Here is an overview of the data set I'm using, I imported it from an Excel file:
glimpse(ELFS2)
Rows: 227,727
Columns: 18
Groups: ID [5,208]
$ Cohort <chr> "Study 2 - Condition 0", "Study 2 - Condition 0", "Study 2 - Condition 0", "Study …
$ ID <chr> "ID0103", "ID0103", "ID0103", "ID0103", "ID0103", "ID0103", "ID0103", "ID0103", "I…
$ Action <chr> "AddToTrolley", "AddToTrolley", "AddToTrolley", "AddToTrolley", "AddToTrolley", "A…
$ Quantity <dbl> 1, 1, 1, 1, 1, 1, 1, 1, 1, 1, 1, 1, NA, 1, 1, 1, 1, 1, 1, 1, 1, 1, 1, 1, 1, 1, 1, …
$ Product <chr> "Strawberries 300G", "Organic British Semi Skimmed Milk 1.136L, 2 Pint", "Tilda Ba…
$ Price <dbl> 2.50, 0.89, 2.00, 3.30, 4.00, 0.70, 0.70, 0.85, 2.50, 1.60, 1.90, 1.00, 20.54, 2.5…

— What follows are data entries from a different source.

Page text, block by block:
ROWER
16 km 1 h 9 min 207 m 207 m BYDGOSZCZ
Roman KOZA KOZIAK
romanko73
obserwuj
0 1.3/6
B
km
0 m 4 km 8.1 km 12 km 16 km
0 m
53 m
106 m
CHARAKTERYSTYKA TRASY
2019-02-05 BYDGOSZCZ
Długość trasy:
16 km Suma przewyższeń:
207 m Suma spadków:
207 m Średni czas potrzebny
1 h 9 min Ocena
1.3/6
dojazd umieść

$ EnergyKCAL <dbl> 125.52, 209.20, 1491.00, 1111.00, 2558.00, 2400.00, 2400.00, 2140.00, 1075.00, 654…
$ EnergyKJ <dbl> 125.52, 209.20, 1491.00, 1111.00, 2558.00, 2400.00, 2400.00, 2140.00, 1075.00, 654…
$ Fat <dbl> 0.1, 1.8, 0.8, 20.0, 49.3, 36.0, 36.0, 26.1, 13.0, 4.4, 33.7, 7.1, NA, 0.1, 1.8, 0…

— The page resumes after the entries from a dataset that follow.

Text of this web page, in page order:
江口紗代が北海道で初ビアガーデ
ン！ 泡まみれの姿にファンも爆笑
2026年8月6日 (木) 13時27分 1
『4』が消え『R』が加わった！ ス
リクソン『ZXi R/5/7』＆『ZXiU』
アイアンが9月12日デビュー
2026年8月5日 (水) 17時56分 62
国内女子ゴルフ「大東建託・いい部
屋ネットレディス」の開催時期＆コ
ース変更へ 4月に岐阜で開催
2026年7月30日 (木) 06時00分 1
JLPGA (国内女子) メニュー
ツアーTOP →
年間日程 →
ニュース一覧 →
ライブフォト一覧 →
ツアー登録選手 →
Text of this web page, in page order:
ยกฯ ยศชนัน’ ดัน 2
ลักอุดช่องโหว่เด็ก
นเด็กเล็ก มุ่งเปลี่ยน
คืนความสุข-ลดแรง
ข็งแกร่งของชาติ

$ SaturatedFat <dbl> 0.1, 1.1, 0.2, 3.3, 9.8, 21.0, 21.0, 15.6, 4.5, 1.2, 22.2, 1.7, NA, 0.1, 1.1, 0.2,…
$ Carbohydrates <dbl> 6.0, 4.8, 77.7, 0.5, 20.5, 53.0, 53.0, 63.4, 25.0, 21.9, 2.9, 83.0, NA, 6.0, 4.8, …
$ Sugar <dbl> 6.0, 4.8, 0.5, 0.5, 5.4, 49.0, 49.0, 47.5, 2.1, 4.1, 0.4, 5.2, NA, 6.0, 4.8, 0.5, …

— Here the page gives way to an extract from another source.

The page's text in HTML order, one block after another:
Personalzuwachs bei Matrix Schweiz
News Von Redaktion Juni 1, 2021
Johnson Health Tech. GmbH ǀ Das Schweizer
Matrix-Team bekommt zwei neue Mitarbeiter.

$ Fibre <dbl> 1.1, 0.0, 1.0, 0.5, 6.1, 0.0, 0.0, 0.0, 0.0, 1.1, 0.6, 2.5, NA, 1.1, 0.0, 1.0, 0.5…
$ Protein <dbl> 0.8, 3.6, 7.8, 21.5, 19.8, 8.2, 8.2, 6.6, 10.0, 6.5, 21.9, 6.5, NA, 0.8, 3.6, 7.8,…
$ Salt <dbl> 0.01, 0.10, 0.03, 0.33, 0.86, 0.19, 0.19, 0.59, 0.98, 0.49, 1.40, 2.00, NA, 0.01, …
$ ProductWeight <chr> "300g", "1136ml", "500g", "240g", "350g", "30g", "30g", "43g", "335g", "400g", "15…
$ Approval <dbl> 0, 0, 0, 0, 0, 0, 0, 0, 0, 0, 0, 0, 0, 0, 0, 0, 0, 0, 0, 0, 0, 0, 1, 0, 0, 0, 0, 0…
$ Approval1 <lgl> NA, NA, NA, NA, NA, NA, NA, NA, NA, NA, NA, NA, NA, NA, NA, NA, NA, NA, NA, NA, NA…
>
I've noticed that whilst entering a variable in the code, R will still suggest the variable as usual in a drop-down menu. However, when I select the variable from the suggestions, R enters it with "", as if it were a character:
ELFS2[, "Approval"]
For the following piece of code it doesn't return any error, but it doesn't perform the task. The code used to create a new variable called Approval1 which would have a '1' whenever there was a '1' in the variable Approval in any of the rows for each participant. Now, it creates the new variable Approval1, but this variable contains only NAs:
ELFS2 <- ELFS2 %>%
group_by(ID) %>%
mutate(Approval1 = ifelse(sum(Approval)>0, 1, 0))
The following code should remove all rows for which the variable 'Fat' is unequal 1. However, when I run the code it returns an error message, telling me that the variable is not found at all:
ELFS2.1 <- ELFS2[Fat == 1]
Error in `[.tbl_df`(ELFS2, Fat == 1) : object 'Fat' not found
I thought the variables might not be correctly classified but it all seems correct to me?
The problem relates to all variables as far as I can see. Can anyone make sense of this? I would really appreciate some help! Many many thanks in advance!